Do NOT use M62.40 When
No specific exclusions found.

Related ICD-10 Codes

Related CPT Codes

97110CPT Code

Therapeutic exercises

Clinical Scenario

Used for patients undergoing rehabilitation for muscle contractures.

Documentation Requirements

Documentation of the specific exercises performed and the patient's progress.

Specialty Considerations

Physical therapy notes should clearly outline the rationale for therapy related to contractures.

ICD-10 Impact

Diagnostic & Documentation Impact

Enhanced Specificity

ICD-10 Improvements

The transition to ICD-10 has allowed for more specificity in coding muscle disorders, but M62.40 remains a general code that requires careful documentation to avoid ambiguity.

ICD-9 vs ICD-10

The transition to ICD-10 has allowed for more specificity in coding muscle disorders, but M62.40 remains a general code that requires careful documentation to avoid ambiguity.

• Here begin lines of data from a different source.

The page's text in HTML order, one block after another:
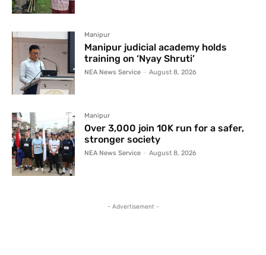
Manipur
Manipur judicial academy holds
training on ‘Nyay Shruti’
NEA News Service - August 8, 2026
Manipur
Over 3,000 join 10K run for a safer,
stronger society
NEA News Service - August 8, 2026
- Advertisement -
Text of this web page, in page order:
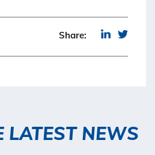
Share:
LATEST NEWS
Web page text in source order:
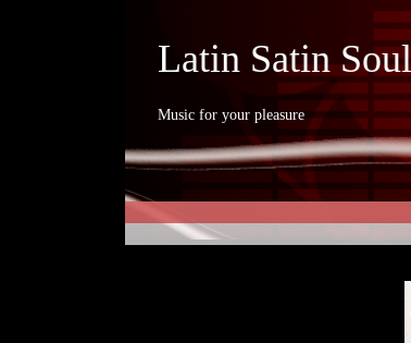
Latin Satin Soul
Music for your pleasure

Reimbursement & Billing Impact

The transition to ICD-10 has allowed for more specificity in coding muscle disorders, but M62.40 remains a general code that requires careful documentation to avoid ambiguity.

Resources

Clinical References

  • •
    ICD-10-CM Official Guidelines for Coding and Reporting

Coding & Billing References

  • •
    ICD-10-CM Official Guidelines for Coding and Reporting

Frequently Asked Questions

What is the significance of using M62.40?

M62.40 is used when a patient presents with a muscle contracture that is not specified to a particular site. It is important for coders to ensure that the documentation supports the diagnosis and any underlying conditions.